そもそもがこの世界にはアルファベットは無いのだが、便宜上俺は脳内変換している。
「それでは改めてギルドの仕組みを説明しますね」
「あ、ちょっと待って、一応メモっとくから紙とペン貸してもらえるかな」
「はい、こちらの紙をどうぞ。ペンはカウンターに備え付けの物を使って下さい」
ギルド職員はカウンターに一枚の紙を置く。
この世界の製紙技術ってどれくらいなんだろうな。
さっきのギルド登録の時の書類もあまりいい紙じゃなかったし。
まあ、追々この世界の事は調べていこう。
このメモ紙は生まれ変わった俺の第一歩だ。
俺はカウンターの羽ペンにインクをつけると、日本語で一番上に大きく書く。
「え? 何その文字」
やはり日本語は知らないらしい。
「ああ、これは別の国の文字で、孤児院で教わったんだ」
「へぇ~」
俺はメモ紙に『俺の人生再建への道』と書いていた。
ここが日本であれば間違いなく笑われているだろう。
というか俺なら笑う。
だが、俺は本気だ。
長い事、字なんて書いていなかったから残念な文字だという事は気にしない。
……漢字も間違っているかもしれないが……気にしない……。
「それではギルドのお仕事について説明しますね。
まず、この冒険者ギルドでは様々な仕事を請ける事ができます。
具体的なお仕事内容などは、後ほど依頼掲示板をご覧下さい。
お仕事の流れとしましては、最初に請けたいお仕事を掲示板から探し、その依頼書を受付カウンターまで持ってきて下さい。

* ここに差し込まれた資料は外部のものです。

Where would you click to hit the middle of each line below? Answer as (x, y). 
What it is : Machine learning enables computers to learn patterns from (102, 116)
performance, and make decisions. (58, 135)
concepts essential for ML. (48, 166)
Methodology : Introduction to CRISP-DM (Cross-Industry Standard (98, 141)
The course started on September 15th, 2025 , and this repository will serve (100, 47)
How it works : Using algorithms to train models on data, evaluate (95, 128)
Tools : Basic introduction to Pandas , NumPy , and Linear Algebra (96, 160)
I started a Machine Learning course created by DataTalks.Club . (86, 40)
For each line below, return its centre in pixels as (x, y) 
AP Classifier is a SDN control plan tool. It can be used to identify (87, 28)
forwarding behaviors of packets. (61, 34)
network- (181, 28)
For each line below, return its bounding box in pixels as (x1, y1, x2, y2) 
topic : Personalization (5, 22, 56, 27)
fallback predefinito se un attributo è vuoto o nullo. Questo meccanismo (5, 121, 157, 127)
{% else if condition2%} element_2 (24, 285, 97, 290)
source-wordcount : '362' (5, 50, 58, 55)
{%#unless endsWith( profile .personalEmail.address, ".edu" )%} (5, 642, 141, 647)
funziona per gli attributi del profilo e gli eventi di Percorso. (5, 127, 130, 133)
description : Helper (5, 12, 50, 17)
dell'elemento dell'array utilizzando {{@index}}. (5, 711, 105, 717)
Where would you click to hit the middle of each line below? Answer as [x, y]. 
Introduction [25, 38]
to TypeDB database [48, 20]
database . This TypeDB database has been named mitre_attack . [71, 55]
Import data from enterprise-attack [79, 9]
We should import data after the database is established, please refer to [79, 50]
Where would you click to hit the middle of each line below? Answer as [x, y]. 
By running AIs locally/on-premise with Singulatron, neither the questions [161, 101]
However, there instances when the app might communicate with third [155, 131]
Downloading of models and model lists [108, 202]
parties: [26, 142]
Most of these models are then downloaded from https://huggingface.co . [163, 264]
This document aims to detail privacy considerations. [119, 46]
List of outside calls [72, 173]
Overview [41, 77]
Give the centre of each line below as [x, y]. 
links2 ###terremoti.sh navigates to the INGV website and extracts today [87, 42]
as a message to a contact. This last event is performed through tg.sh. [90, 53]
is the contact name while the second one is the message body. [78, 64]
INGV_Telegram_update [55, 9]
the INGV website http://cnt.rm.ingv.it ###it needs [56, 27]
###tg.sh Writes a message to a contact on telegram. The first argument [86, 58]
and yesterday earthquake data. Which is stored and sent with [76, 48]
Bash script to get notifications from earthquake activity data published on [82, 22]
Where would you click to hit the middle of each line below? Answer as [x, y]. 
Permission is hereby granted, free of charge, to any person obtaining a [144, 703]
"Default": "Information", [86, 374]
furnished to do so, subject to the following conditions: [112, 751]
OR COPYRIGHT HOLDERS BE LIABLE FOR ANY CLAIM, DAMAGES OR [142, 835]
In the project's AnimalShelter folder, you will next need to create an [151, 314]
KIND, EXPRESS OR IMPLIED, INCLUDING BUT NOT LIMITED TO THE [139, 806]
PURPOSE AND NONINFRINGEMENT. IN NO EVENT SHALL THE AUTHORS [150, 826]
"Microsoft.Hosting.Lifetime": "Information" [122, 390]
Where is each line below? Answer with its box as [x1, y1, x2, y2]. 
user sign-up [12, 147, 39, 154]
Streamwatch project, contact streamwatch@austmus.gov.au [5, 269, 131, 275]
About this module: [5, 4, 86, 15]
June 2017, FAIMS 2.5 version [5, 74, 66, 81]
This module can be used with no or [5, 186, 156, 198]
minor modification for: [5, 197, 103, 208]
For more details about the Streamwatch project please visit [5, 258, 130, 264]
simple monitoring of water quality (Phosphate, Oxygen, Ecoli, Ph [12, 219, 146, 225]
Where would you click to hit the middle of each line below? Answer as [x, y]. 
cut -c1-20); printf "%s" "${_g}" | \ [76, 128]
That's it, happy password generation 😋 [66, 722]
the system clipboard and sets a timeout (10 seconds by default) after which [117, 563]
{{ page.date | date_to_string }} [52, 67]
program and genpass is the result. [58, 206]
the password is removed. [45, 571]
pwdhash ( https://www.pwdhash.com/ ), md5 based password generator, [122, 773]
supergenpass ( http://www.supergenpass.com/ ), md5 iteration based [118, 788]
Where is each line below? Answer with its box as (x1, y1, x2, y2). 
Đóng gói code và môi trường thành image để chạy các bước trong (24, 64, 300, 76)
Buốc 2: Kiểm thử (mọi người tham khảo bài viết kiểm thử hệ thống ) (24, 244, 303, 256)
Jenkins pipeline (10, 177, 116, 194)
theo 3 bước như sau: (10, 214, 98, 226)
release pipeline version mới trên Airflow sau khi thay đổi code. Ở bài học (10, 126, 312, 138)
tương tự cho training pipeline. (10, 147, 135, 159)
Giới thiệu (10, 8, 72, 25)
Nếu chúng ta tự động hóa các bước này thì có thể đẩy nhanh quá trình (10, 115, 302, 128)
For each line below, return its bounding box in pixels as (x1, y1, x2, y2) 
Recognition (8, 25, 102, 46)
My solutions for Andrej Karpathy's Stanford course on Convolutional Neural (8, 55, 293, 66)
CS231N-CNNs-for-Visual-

そこで職員の手続きを経て、初めて仕事の受理となります。
ちなみにケイルさん、戦闘の経験は?」
やっぱりそう来たか。
ギルドにいる冒険者の装備からして戦闘の仕事が多いのも当然だよな。
「全く無い、です」
「分かりました。それでは、最初は薬草集めや荷物運びのお仕事をお勧めします。
仕事にはSABCDEFとランクがあります。
薬草集めや荷物運びなどのお仕事はFランクになりますね」
ギルド職員は別の紙に7個の文字を書き、一番右の「F」に丸をつけて俺に渡した。
「この文字が掲示板の依頼書にも書かれていますので、最初のうちはこの丸をつけたランクのお仕事を選ぶようにして下さい。
冒険者にもランクがあり、自分のランク以下のお仕事しかギルドでは受理できませんのでご注意下さい。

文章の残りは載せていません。